沈英嵐想了想,說:“那個叫阿爾帕德瑪的老巫婆說過,魔神艾尼有三個頭,分別是人面,蛇頭和貓頭。死蛇是作為蛇頭的替代品放進去確保儀式完整的,這二十年裏對阿蒙本體產生了什麽影響也說不定。”

解昭沈默下來,手指搭在棺材板的邊緣順著劃過去,微微黏膩的觸感就像還沒幹透的油漆,拿起來果然有一點不明顯的綠色。

“你們還記得老奧蔔斯汀是怎麽描述把戴爾蒙騙進棺材裏之後的情況嗎?”解昭忽然開口,“他說,他們壓在棺材上直到裏面的撞擊停止,然後把棺材留在原地,人直接走了。”

他用指甲刮了刮翹起的毛邊:“這部分其實我一直覺得有點不合常理,你們剛剛也看到了,奧蔔斯汀正常下葬的流程,是先敲釘子把四周封死,然後再埋進地下。”

“釘釘子的作用不確定,可以回去再跟小奧確認。我猜測,要麽是為了防盜墓賊——但是盜墓賊有工具且頻頻得手,並沒有因為釘了幾個釘子就知難而退了,所以這點存疑;要麽,考慮到這個世界存在惡魔、鬼怪、詛咒的設定,有可能是為了防止詐屍。
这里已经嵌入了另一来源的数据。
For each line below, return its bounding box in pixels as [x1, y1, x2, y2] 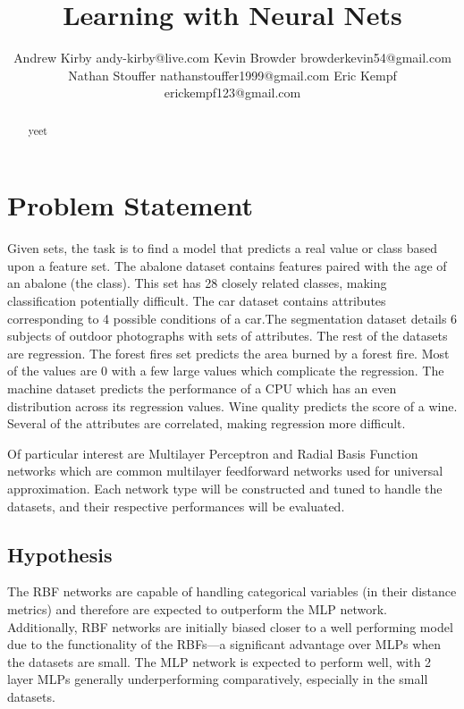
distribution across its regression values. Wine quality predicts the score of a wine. [7, 396, 458, 415]
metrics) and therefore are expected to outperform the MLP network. [7, 600, 388, 618]
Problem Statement [7, 187, 253, 224]
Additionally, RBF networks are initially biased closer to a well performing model [7, 617, 453, 636]
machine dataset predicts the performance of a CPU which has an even [7, 379, 397, 398]
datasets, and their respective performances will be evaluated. [7, 496, 345, 515]
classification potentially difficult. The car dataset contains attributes [7, 291, 386, 310]
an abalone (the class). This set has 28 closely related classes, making [7, 274, 387, 292]
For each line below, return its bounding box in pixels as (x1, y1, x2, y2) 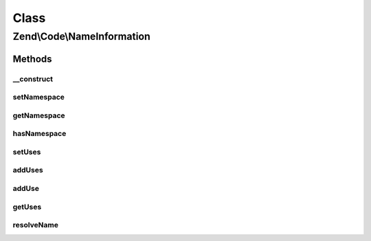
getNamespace (12, 111, 65, 120)
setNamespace (12, 93, 65, 102)
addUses (12, 165, 44, 175)
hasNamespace (12, 129, 67, 139)
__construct (12, 74, 54, 84)
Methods (12, 53, 52, 65)
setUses (12, 147, 41, 157)
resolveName (12, 220, 58, 230)
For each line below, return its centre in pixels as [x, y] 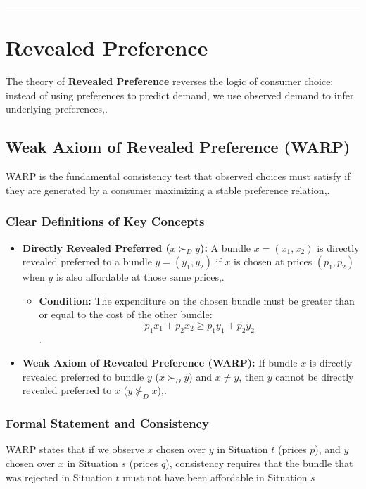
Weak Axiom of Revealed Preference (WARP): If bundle [160, 363]
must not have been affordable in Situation [215, 477]
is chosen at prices [273, 261]
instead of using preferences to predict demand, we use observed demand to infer [180, 95]
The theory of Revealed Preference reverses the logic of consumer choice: [170, 81]
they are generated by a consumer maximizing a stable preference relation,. [168, 190]
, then [252, 376]
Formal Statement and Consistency [107, 423]

”

蔣霆聽懂了:“你的意思是,普通的棺材都要釘釘子再下土,禁錮雙魔神的棺材不僅沒有埋進地底,甚至蓋子都可以隨意打開?”

沈英嵐立刻起身,繞到側邊,把歪向一邊的棺蓋扶了起來。

“確實沒有釘過的痕跡。”她檢查了一遍,給出結論,“完好無損。”

蔣霆端起手臂,沈聲道:“但是不能排除,綠棺本身是一件非常重要的驅魔容器,是占星術士要求他們不能做出任何破壞,所以才……”

確實存在這樣的可能性。

但是解昭回憶起從前看過的各種恐怖片,封住無法徹底消滅的鬼怪後,不是埋進深土就是關進神龕,要麽確保不可能有人能接觸到,要麽就會安排有能力鎮壓的人日常看管。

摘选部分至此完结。